51
DINAMIKA EVAPOTRANSPIRASI AKIBAT
PERUBAHAN IKLIM
(EVAPOTRANSPIRATION DYNAMIC IN CLIMATE CHANGE )
Indah Susanti1, Fanny Aditya Putri, Bambang Siswanto, Sri Kaloka, dan Laras Tursilowati Pusat Sains dan Teknologi Atmosfer
Lembaga Penerbangan dan Antariksa Nasional 1e-mail: indahpl@gmail.com
RINGKASAN
Salah satu aspek penting yang harus ditinjau untuk dapat memahami dampak perubahan iklim pada hidrologi adalah perubahan evapotranspirasi. Parameter evapotranspirasi menunjukkan banyaknya air yang hilang dari permukaan bumi. Data yang digunakan dalam penelitian ini adalah data model Global Land Data Assimilation System (GLDAS) dengan resolusi spasial 0,25 derajat dan resolusi temporal bulanan untuk rentang waktu Januari 2000–Agustus 2018. Untuk mengetahui kecenderungan pengaruh meteorologi terhadap tingkat evapotranspirasi, maka dilakukan analisis musiman. Berdasarkan hasil pengolahan data dapat diketahui bahwa tingkat evapotranspirasi di Indonesia menunjukkan variasi spasial yang tinggi. Terdapat daerah-daerah tertentu yang memiliki tingkat evapotranspirasi yang sangat rendah, seperti di Jawa dan Nusa Tenggara. Selain Jawa dan Nusa Tenggara, Papua juga merupakan salah satu daerah yang memiliki tingkat evapotranspirasi rendah. Di lain pihak, secara spasial, Kalimantan dalam cakupan wilayah yang luas, menunjukkan tingginya tingkat evapotranspirasi yang relatif lebih tinggi dibandingkan dengan daerah lainnya di Indonesia. Tingkat evapotranspirasi juga menunjukkan variasi temporal yang cukup besar. Antara periode Desember-Januari-Februari (DJF) dan Juni-Juli-Agustus (JJA), menunjukkan perbedaan tingkat evapotranspirasi yang cukup besar. Perbedaan ini terlihat terutama untuk Sumatera dan Kalimantan yang menunjukkan adanya evapotranspirasi besar pada periode MAM. Apabila ditinjau menurut deret waktu, evapotranspirasi di Indonesia mengalami peningkatan. Hal ini merupakan indikasi adanya perubahan potensi air di permukaan yang dapat diuapkan ke atmosfer sebagai akibat adanya perubahan iklim. Perubahan karakter permukaan yang disebabkan oleh adanya urbanisasi, cenderung menyebabkan berkurangnya evapotranspirasi suatu daerah. Peningkatan evapotranspirasi dapat menjadi salah satu opsi untuk mitigasi suhu perkotaan melalui peningkatan unsur-unsur alami.
1 PENDAHULUAN
Indonesia merupakan negara tropis dengan kompleksitas dinamika atmosfer yang tinggi. Perubahan iklim yang tengah terjadi, telah menambah kompleksitas tersebut dan mengubah pola-pola suhu dan curah hujan yang ada. Implikasi lanjutan dari hal tersebut adalah memberi pengaruh besar pada bidang sumber daya air, pertanian, kehutanan dan kesehatan masyarakat. Berbagai pengaruh tersebut terjadi melalui serangkaian proses yang melibatkan banyak komponen di bumi.

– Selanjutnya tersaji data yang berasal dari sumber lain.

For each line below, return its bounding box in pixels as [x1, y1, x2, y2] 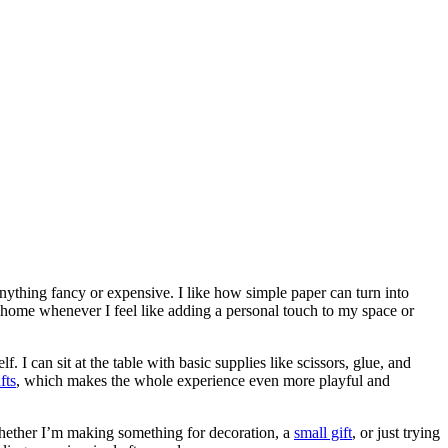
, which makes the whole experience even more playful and [16, 371, 390, 389]
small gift [294, 423, 352, 441]
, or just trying [352, 423, 440, 441]

Shaver et al. (2000), Oerlemans (2005), Dong et al. (2013) dan Xie et al. (2013),
menyatakan bahwa perubahan iklim yang paling nyata dapat dilihat dari tingkat curah hujan dan kenaikan suhu global hingga 3 °C. Perubahan iklim tersebut memberi tekanan besar pada kondisi hidrologi yang merupakan modal penting untuk menjamin ketersediaan pangan dan sumber daya air untuk populasi global yang tumbuh cepat (Nistor dan Porumb-Ghiurco, 2015).
Salah satu aspek penting yang harus ditinjau untuk dapat memahami dampak perubahan iklim pada hidrologi adalah perubahan evapotranspirasi. Nistor dan Porumb-Ghiurco (2015) menyatakan bahwa evapotranspirasi
52
memiliki dampak signifikan pada keseimbangan air regional dan merupakan parameter penting untuk mempelajari iklim, hidrologi dan pertanian. Selain itu, perubahan evapotranspirasi sangat penting untuk memahami dampak perubahan iklim pada keseimbangan air resapan. Evapotranspirasi berkontribusi sekitar 15% pada uap air di atmosfer. Tanpa uap air dari evapotranspirasi, awan dan hujan tidak akan terbentuk. Evapotranspirasi merupakan gabungan dari proses evaporasi dan transpirasi.
Evaporasi dalam konteks
evapotranspirasi, mengacu pada air yang menguap ke atmosfer.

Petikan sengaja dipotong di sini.